Efficient data analysis with data.table in R

Dates

3rd September 2025

To foster international participation, this course will be held online

 

Course overview

data.table is one of the most powerful and efficient R packages for fast data manipulation. Built on highly optimized C code, it enables rapid and memory-efficient operations such as grouping, summarizing, reshaping, and updating data tables. It also offers fast alternatives to R’s base functions for reading and writing large datasets. This hands-on tutorial will introduce participants to the fundamentals of data.table through live coding demonstrations and practical exercises. Participants will learn how to use data.table within a typical data analysis workflow — from data import and exploration to transformation and export. This course also serves as a stepping stone to more advanced data.table functionalities, including the use of special symbols and combined operations.

 

Requirements

  • Basic familiarity with R and the RStudio environment

  • Understanding of basic R data structures (e.g., vectors, data frames)

  • No prior experience with data.table is required

Learning outcomes

By the end of this course, participants will be able to:

  • Read data efficiently using fread() and write results with fwrite()

  • Understand and apply the core syntax of data.table

  • Perform fast and efficient row subsetting and column operations

  • Use data.table for data exploration, transformation, and summarization

  • Begin exploring more advanced functionalities such as special symbols and combined operations

Session content

Day 1: 03.09 - 10 AM-1 PM Berlin time

 

  • Introduction
    Overview of data.table and its advantages for data manipulation.

  • Reading data
    Efficiently importing datasets using fread().

  • The data.table syntax
    Understanding the core syntax and structure of data.table operations.

  • Subsetting rows
    Techniques for fast and flexible row filtering.

  • Operating with columns
    Creating, updating, and summarizing columns efficiently.

  • Putting it all together
    Building complete workflows for data exploration and transformation.

  • Special symbols
    Introduction to advanced features, such as .N.SD, and .I, to enhance functionality.

 

Instructors

Elio Campitelli:  Elio Campitelli has a Ph.D. from Universidad de Buenos Aires in atmospheric sciences, where they studied the large-scale circulation of the Southern Hemisphere and now studies tropical influences on Antarctic sea ice at Monash University. They also taught Introduction to Programming, and Visualization of Information at Universidad Nacional Guillermo Brown and is a The Carpentries certified instructor. They are an active member of the R community, and maintains several open-source R packages (e.g., ggnewscale; metR).

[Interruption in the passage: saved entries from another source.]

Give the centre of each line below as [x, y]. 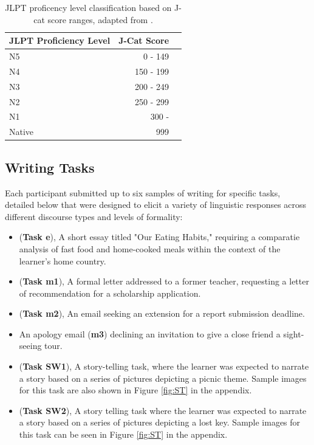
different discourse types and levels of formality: [94, 216]
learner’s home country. [63, 260]
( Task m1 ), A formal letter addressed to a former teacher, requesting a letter [164, 281]
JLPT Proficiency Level [60, 40]
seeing [30, 346]
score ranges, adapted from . [100, 19]
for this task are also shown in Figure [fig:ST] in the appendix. [135, 390]
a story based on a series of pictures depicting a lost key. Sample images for [160, 422]
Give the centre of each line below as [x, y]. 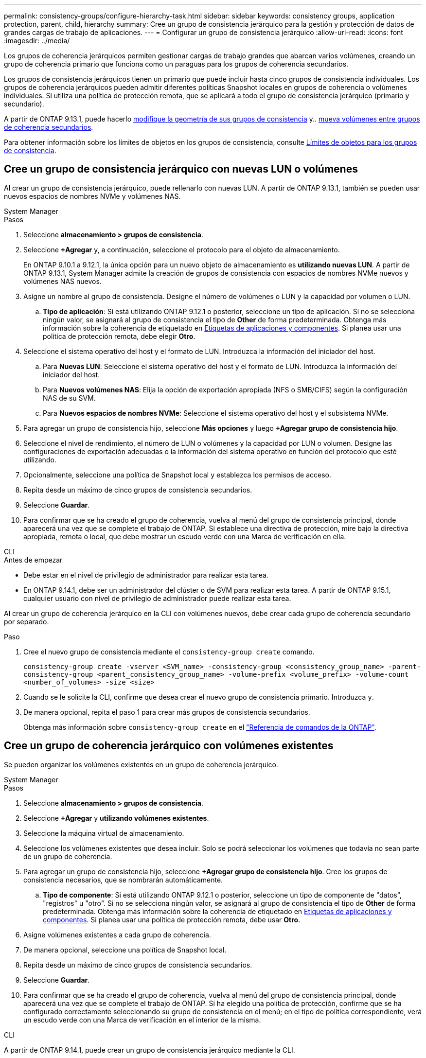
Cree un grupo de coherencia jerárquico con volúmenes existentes [169, 746]
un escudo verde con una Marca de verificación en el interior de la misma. [142, 1020]
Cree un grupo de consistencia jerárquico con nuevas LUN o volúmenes [181, 169]
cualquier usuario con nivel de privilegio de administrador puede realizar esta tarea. [157, 598]
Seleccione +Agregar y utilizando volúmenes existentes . [116, 818]
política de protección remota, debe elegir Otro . [119, 336]
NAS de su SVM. [69, 398]
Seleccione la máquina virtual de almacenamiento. [104, 833]
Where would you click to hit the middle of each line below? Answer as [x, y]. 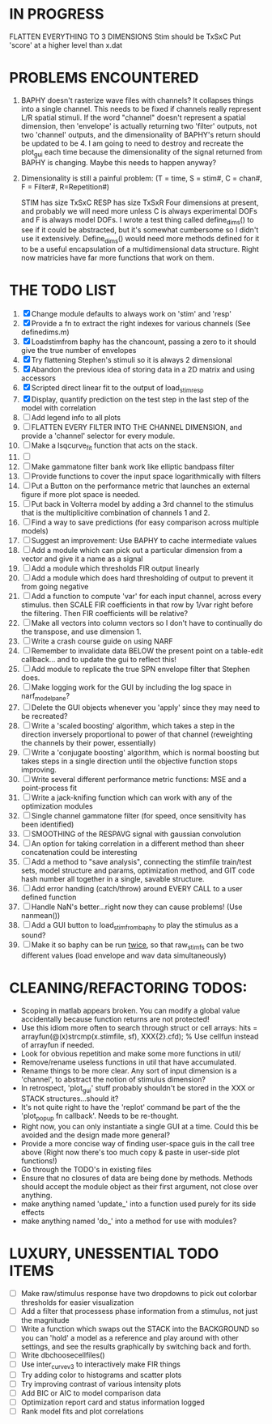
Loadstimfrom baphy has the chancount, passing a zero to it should [144, 342]
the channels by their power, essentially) [88, 742]
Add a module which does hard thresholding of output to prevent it [142, 578]
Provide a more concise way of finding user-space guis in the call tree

More information about Elio: https://eliocamp.github.io

 

Paola Corrales: Paola has a PhD in Atmospheric Science from Universidad de Buenos Aires. During her PhD she applied data assimilation techniques to improve the representation of mesoscale convective systems and associated precipitation. She has experience working with Numerical Weather Prediction models using HPC systems and programming languages such as R, bash, and Fortran. She is an active R user and developer and contributes to many communities of practice, such as R-Ladies and rOpenSci. Since 2021, Paola holds a professor position at Universidad Nacional Guillermo Brown where she teaches Visualization of Information, and Data Management. In 2023 Paola became a member of The Carpentries Board of Directors.

More information about Paola: https://paocorrales.github.io

 


COst overview

 

Package 1

 

 

 

150 €

 

 

 

 

 

 

 

 

 


Cancellation Policy:

 

> 30  days before the start date = 30% cancellation fee

< 30 days before the start date= No Refund.

 

Physalia-courses cannot be held responsible for any travel fees, accommodation or other expenses incurred to you as a result of the cancellation.